On January 18, Time magazine published revelations that alarmed if not necessarily surprised many who work in Artificial Intelligence. The news concerned ChatGPT, an advanced AI chatbot that is both hailed as one of the most intelligent AI systems built to date and feared as a new frontier in potential plagiarism and the erosion of craft in writing.

Many had wondered how ChatGPT, which stands for Chat Generative Pre-trained Transformer, had improved upon earlier versions of this technology that would quickly descend into hate speech. The answer came in the Time magazine piece: dozens of Kenyan workers were paid less than $2 per hour to process an endless amount of violent and hateful content in order to make a system primarily marketed to Western users safer.

It should be clear to anyone paying attention that our current paradigm of digitalisation has a labour problem. We have and are pivoting away from the ideal of an open internet built around communities of shared interests to one that is dominated by the commercial prerogatives of a handful of companies located in specific geographies.

In this model, large companies maximise extraction and accumulation for their owners at the expense not just of their workers but also of the users.

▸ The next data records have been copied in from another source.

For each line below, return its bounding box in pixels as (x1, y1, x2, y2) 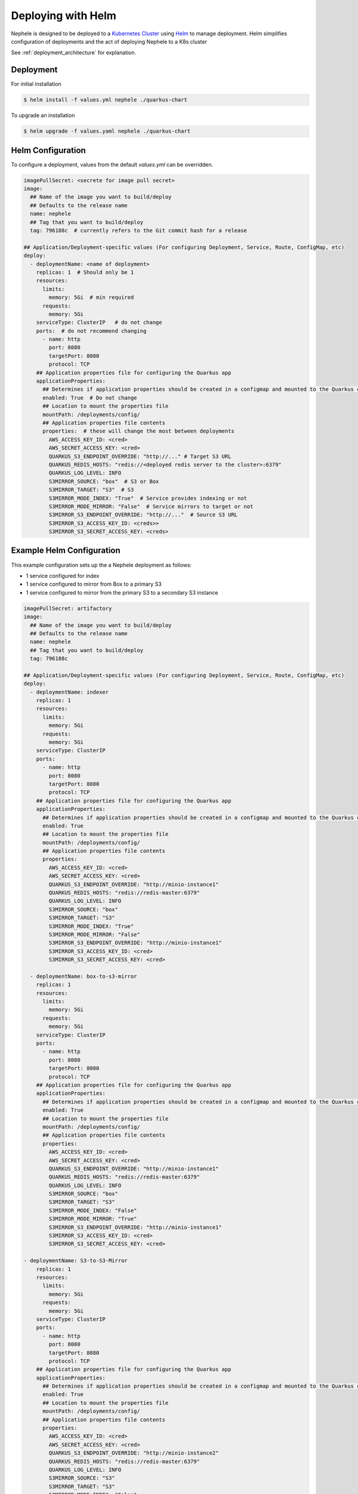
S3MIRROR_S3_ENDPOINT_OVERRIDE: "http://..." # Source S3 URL (48, 512, 238, 518)
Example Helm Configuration (11, 546, 121, 556)
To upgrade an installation (11, 112, 75, 119)
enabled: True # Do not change (42, 394, 137, 401)
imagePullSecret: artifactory (23, 605, 112, 612)
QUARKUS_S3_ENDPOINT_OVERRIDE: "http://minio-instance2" (48, 1450, 219, 1456)
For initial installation (11, 81, 62, 88)
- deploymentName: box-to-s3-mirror (30, 973, 137, 979)
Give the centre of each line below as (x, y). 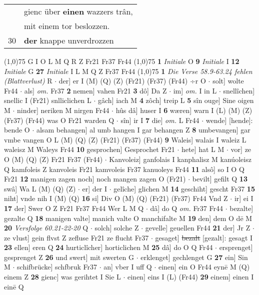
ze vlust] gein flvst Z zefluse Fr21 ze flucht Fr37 (76, 237)
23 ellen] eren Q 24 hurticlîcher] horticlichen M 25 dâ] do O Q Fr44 (108, 247)
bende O (17, 130)
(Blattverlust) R (28, 81)
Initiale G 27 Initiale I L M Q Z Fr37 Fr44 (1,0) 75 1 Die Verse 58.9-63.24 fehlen (128, 71)
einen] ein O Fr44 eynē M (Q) (204, 267)
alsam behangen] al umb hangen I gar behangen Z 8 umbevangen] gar (143, 130)
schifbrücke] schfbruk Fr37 (57, 267)
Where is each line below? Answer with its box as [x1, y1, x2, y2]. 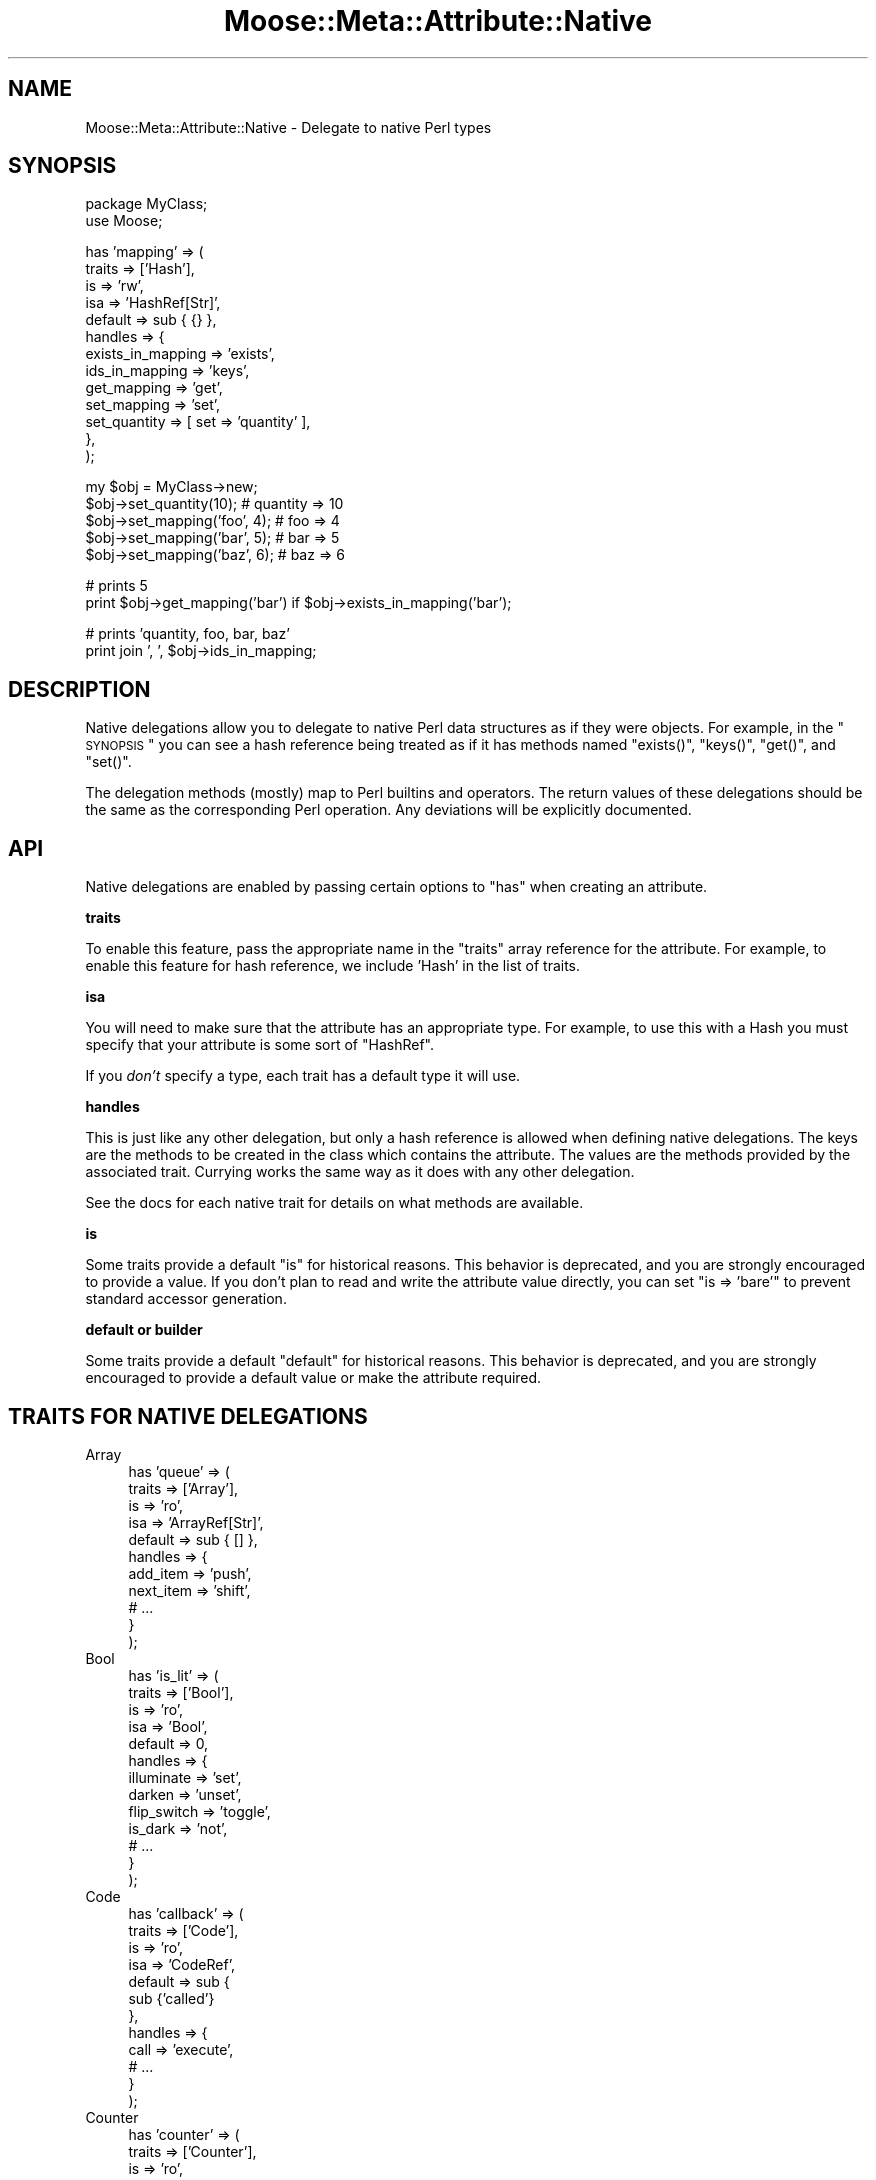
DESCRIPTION [8, 676, 151, 702]
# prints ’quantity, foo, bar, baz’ [85, 625, 290, 643]
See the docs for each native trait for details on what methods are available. [85, 1194, 584, 1212]
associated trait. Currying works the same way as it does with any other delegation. [85, 1163, 635, 1181]
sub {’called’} [128, 1989, 215, 2007]
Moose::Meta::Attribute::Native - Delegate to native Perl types [85, 118, 492, 136]
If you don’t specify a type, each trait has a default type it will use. [85, 1067, 521, 1085]
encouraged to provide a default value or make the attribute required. [85, 1369, 542, 1387]

Users are sold the lie that they are participating in a community, but the more dominant these corporations become, the more egregious the unequal power between the owners and the users is.

“Community” increasingly means that ordinary people absorb the moral and the social costs of the unchecked growth of these companies, while their owners absorb the profit and the acclaim. And a critical mass of underpaid labour is contracted under the most tenuous conditions that are legally possible to sustain the illusion of a better internet.  READ MORE...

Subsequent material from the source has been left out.